June 13th, 2011 by Mark Rittman
About a year or so ago I posted an entry on this blog highlighting the new architectural features of Oracle Data Integrator 11g. At the time, I talked about the new user interface, integration with WebLogic Server and Enterprise Manager, and how the Repository Creation Utility could be used to create the master and work repositories. As well as these high-level new features though, there were a number of more detail-level features that could prove useful for developers creating data integration routines with the tool.
One such new feature is the ability to join together two or more data sets using set operators, such as UNION, INTERSECT or MINUS. To take an example, consider a situation where you have some order data sitting in a table that you want to load into a staging area, like this:
Now imagine that you had some additional orders data, but this time it was sitting in a file, containing the same columns but obviously stored separately to the table data. You could read from the two sources over two separate interfaces, or in ODI 11g you can press the Add/Remove Dataset… button, like this:
Pressing this button brings up a dialog that lets you give each dataset a name, add a new dataset reference and then select the set operator to combine them, from the list of UNION, UNION ALL, MINUS and INTERSECT.
Once you’ve added this second dataset reference, ODI adds a tab to the bottom of the Source Datastore canvas, and you can then drag and drop the file datasource into your interface, with the two sources then being combined through your chosen set operator.

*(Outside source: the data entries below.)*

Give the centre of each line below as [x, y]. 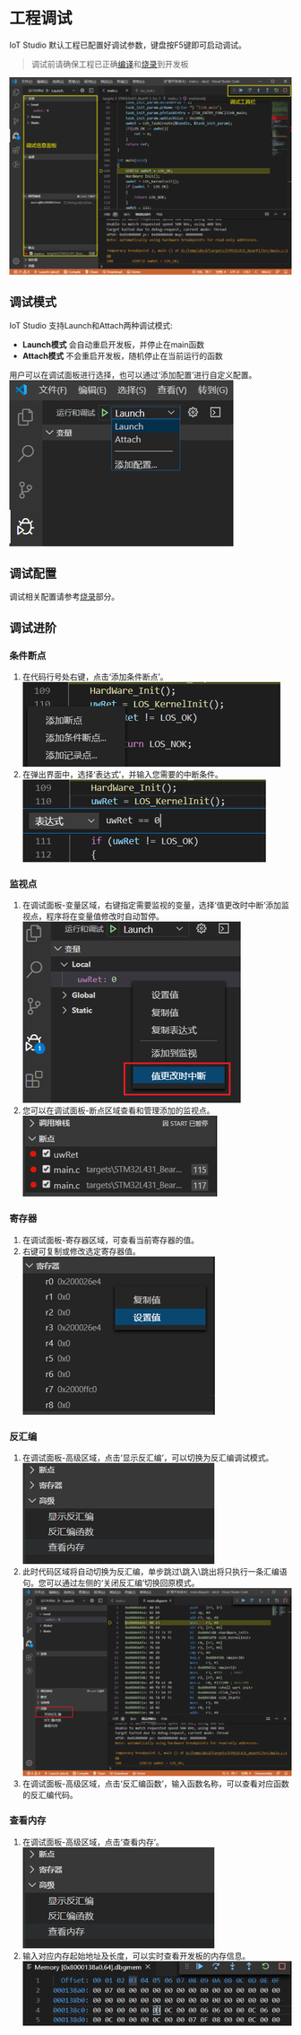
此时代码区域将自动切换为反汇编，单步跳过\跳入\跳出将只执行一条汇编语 [155, 1572]
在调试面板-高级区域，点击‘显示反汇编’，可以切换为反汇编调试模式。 [148, 1458]
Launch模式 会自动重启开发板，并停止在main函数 [113, 344]
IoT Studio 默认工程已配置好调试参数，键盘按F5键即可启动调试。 [128, 45]
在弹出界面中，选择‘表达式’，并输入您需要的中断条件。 [123, 775]
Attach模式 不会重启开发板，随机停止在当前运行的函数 [123, 355]
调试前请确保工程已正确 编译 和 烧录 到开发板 [110, 64]
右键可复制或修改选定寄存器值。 [81, 1251]
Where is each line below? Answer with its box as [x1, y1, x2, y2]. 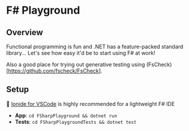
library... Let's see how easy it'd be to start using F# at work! [6, 49, 156, 57]
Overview [6, 27, 44, 38]
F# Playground [6, 4, 81, 17]
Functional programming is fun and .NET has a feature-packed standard [6, 43, 184, 50]
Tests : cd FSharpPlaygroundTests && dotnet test [14, 118, 137, 125]
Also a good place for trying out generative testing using [6, 61, 145, 68]
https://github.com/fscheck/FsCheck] [8, 67, 101, 74]
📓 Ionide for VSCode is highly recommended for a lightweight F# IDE [6, 100, 175, 107]
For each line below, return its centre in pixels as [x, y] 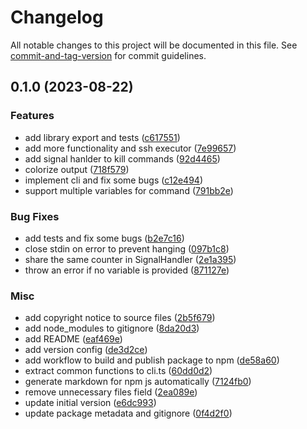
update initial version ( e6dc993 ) [90, 403]
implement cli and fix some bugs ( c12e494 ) [113, 180]
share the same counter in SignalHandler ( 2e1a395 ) [130, 259]
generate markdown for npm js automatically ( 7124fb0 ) [138, 382]
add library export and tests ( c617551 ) [102, 137]
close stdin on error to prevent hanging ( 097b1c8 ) [127, 248]
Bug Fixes [35, 216]
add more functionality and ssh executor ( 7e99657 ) [130, 148]
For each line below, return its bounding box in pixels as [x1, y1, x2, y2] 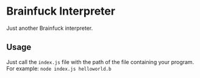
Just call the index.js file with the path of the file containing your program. [6, 58, 195, 65]
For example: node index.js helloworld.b [6, 65, 112, 72]
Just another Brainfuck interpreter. [6, 24, 93, 32]
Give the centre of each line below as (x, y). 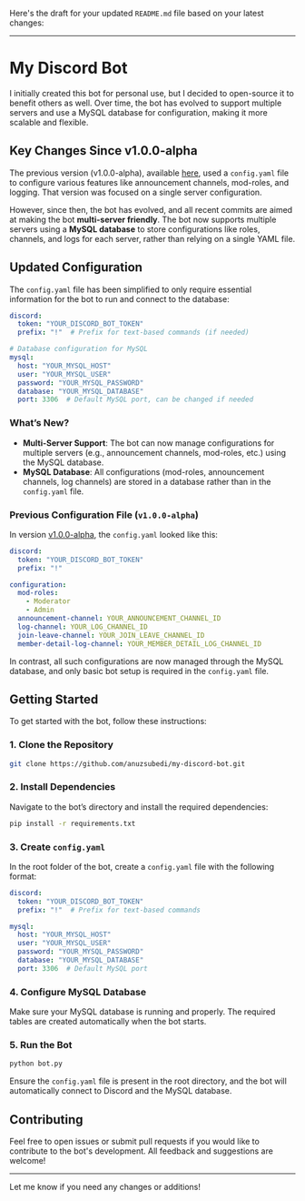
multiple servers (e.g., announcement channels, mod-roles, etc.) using (154, 452)
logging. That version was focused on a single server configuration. (136, 192)
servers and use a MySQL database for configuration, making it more (138, 112)
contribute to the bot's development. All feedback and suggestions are (142, 1151)
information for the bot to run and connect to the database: (119, 298)
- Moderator (48, 601)
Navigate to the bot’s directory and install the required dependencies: (139, 807)
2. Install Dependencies (63, 787)

Another new feature is Temporary Interfaces. If you saw my postings on the 18.104.22.168 release of the Oracle BI Applications back in 2009, you’d have seen how Oracle reproduced the maplets feature within Informatica with temporary, or “yellow” interfaces. Temporary interfaces are different from regular ODI interfaces in that they can become a data source for another interface, allowing you to encapsulate mapping functionality and re-use it across wider ETL processes. Temporary interfaces have now made their way into ODI 11g and are a handy way of breaking down a more complex mapping procedure into more manageable chunks.
To take an example, in the example above we combined a table and file source into a single interface source through a set operator, which then provided us with some order line item informaton. Now consider a situation where we want the output of this interface to be available as a data source for another interface, so that we can combine the line-level data with some order-level information such as the order date, salesperson and ship date. To turn the original interface into a temporary interface, ensure that you don’t drag a target datastore into the interface, instead drag and drop the columns you require into the target datastore area, and in the Temporary Target Properties panel at the bottom of the screen, give the output table a name, for example ORDER_DETAILS_TEMP.
Now, when the temporary interface is executed, it creates an populates in this case a table called ORDER_DETAILS_TEMP, and if you include the temporary interface in another mapping, you can join to it and read from it just like any other datastore.
The default behaviour for temporary interfaces is to persist the intermediate results (the output of the temporary interface) in a database table, which in the example above, would make sense as part of the data is coming in from a file. But in the case where the temporary interface is only working with table data, it would be nice if we could render the temporary interface as just a SELECT statement, which we could embed in the calling interface as a sub-query or sub-select.
This is actually now possible with ODI 11g, using a feature called “Derived Select for Temporary Interfaces”. To take an example, consider a situation where you are building up a complex, multi-step interface where first, you aggregate orders by customer, and then you want to add an additional column to this dataset containing the customer order rank. You could start by creating a temporary interface that aggregated orders by customer, and then create a second interface that has the first temporary interface as a data source.
Then, instead of having the first temporary interface persist its output as a temporary table, you instead navigate to the Source Properties panel in the Interface Editor, and select the Use Temporary Interface as Derived Table (Sub-Select) checkbox, like this:
The benefit of going down this route is that you’ll cut down on the disk I/O, and disk space required, by removing the need to stage the intermediate results to a temporary table. The downside is that the SQL used in the main interface is going to be more complex, might take up more memory and might be a bit trickier to debug if there’s an error. But in general, if you’re using a fairly beefy database server to do your ETL, this new feature will make sense more often than not.
So there you go – some new interface and ETL features in the initial 22.214.171.124 release of ODI 11g. But hold on – as Peter Scott mentioned, there’s just been a new 126.96.36.199 release of ODI as well, so we’ll take a look tomorrow at two new features that come with this updated version – Load Plans, and OBIEE Lineage.